*BRIEF*. Give every entry again, exactly.

*GIVEN ENTRIES*.
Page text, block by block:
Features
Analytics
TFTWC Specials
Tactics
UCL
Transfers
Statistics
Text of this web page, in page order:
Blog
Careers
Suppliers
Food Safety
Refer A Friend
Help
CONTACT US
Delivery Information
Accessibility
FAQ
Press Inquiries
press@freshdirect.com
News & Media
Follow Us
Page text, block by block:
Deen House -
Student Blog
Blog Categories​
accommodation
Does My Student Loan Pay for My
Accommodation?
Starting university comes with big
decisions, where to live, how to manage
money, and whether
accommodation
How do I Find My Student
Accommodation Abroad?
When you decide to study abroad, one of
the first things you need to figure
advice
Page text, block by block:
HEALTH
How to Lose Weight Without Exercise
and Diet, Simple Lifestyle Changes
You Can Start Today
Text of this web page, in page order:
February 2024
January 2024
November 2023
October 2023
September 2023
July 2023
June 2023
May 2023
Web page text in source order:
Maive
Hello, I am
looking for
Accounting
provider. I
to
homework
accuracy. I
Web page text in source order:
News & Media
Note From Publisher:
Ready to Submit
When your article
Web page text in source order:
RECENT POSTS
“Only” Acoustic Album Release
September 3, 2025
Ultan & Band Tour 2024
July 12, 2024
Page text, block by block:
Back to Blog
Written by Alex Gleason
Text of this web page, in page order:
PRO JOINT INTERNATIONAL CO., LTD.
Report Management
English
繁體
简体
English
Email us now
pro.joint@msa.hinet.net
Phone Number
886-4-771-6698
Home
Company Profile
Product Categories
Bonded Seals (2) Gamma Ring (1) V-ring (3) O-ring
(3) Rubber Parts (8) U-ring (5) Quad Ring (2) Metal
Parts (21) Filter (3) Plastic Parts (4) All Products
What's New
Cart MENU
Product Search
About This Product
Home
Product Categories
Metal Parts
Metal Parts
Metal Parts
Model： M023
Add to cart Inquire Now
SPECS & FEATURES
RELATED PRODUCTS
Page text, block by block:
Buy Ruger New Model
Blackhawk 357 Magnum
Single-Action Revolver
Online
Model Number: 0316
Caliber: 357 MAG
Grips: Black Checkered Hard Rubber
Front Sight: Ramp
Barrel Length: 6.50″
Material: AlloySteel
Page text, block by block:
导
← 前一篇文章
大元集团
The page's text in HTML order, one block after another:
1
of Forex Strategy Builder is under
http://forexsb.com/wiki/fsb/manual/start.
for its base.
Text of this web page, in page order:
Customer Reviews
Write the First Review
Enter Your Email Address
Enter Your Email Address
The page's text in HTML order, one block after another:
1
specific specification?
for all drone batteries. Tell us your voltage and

*COMPLETED EXERCISE*.
Page text, block by block:
Features
Analytics
TFTWC Specials
Tactics
UCL
Transfers
Statistics
Text of this web page, in page order:
Blog
Careers
Suppliers
Food Safety
Refer A Friend
Help
CONTACT US
Delivery Information
Accessibility
FAQ
Press Inquiries
press@freshdirect.com
News & Media
Follow Us
Page text, block by block:
Deen House -
Student Blog
Blog Categories​
accommodation
Does My Student Loan Pay for My
Accommodation?
Starting university comes with big
decisions, where to live, how to manage
money, and whether
accommodation
How do I Find My Student
Accommodation Abroad?
When you decide to study abroad, one of
the first things you need to figure
advice
Page text, block by block:
HEALTH
How to Lose Weight Without Exercise
and Diet, Simple Lifestyle Changes
You Can Start Today
Text of this web page, in page order:
February 2024
January 2024
November 2023
October 2023
September 2023
July 2023
June 2023
May 2023
Web page text in source order:
Maive
Hello, I am
looking for
Accounting
provider. I
to
homework
accuracy. I
Web page text in source order:
News & Media
Note From Publisher:
Ready to Submit
When your article
Web page text in source order:
RECENT POSTS
“Only” Acoustic Album Release
September 3, 2025
Ultan & Band Tour 2024
July 12, 2024
Page text, block by block:
Back to Blog
Written by Alex Gleason
Text of this web page, in page order:
PRO JOINT INTERNATIONAL CO., LTD.
Report Management
English
繁體
简体
English
Email us now
pro.joint@msa.hinet.net
Phone Number
886-4-771-6698
Home
Company Profile
Product Categories
Bonded Seals (2) Gamma Ring (1) V-ring (3) O-ring
(3) Rubber Parts (8) U-ring (5) Quad Ring (2) Metal
Parts (21) Filter (3) Plastic Parts (4) All Products
What's New
Cart MENU
Product Search
About This Product
Home
Product Categories
Metal Parts
Metal Parts
Metal Parts
Model： M023
Add to cart Inquire Now
SPECS & FEATURES
RELATED PRODUCTS
Page text, block by block:
Buy Ruger New Model
Blackhawk 357 Magnum
Single-Action Revolver
Online
Model Number: 0316
Caliber: 357 MAG
Grips: Black Checkered Hard Rubber
Front Sight: Ramp
Barrel Length: 6.50″
Material: AlloySteel
Page text, block by block:
导
← 前一篇文章
大元集团
The page's text in HTML order, one block after another:
1
of Forex Strategy Builder is under
http://forexsb.com/wiki/fsb/manual/start.
for its base.
Text of this web page, in page order:
Customer Reviews
Write the First Review
Enter Your Email Address
Enter Your Email Address
The page's text in HTML order, one block after another:
1
specific specification?
for all drone batteries. Tell us your voltage and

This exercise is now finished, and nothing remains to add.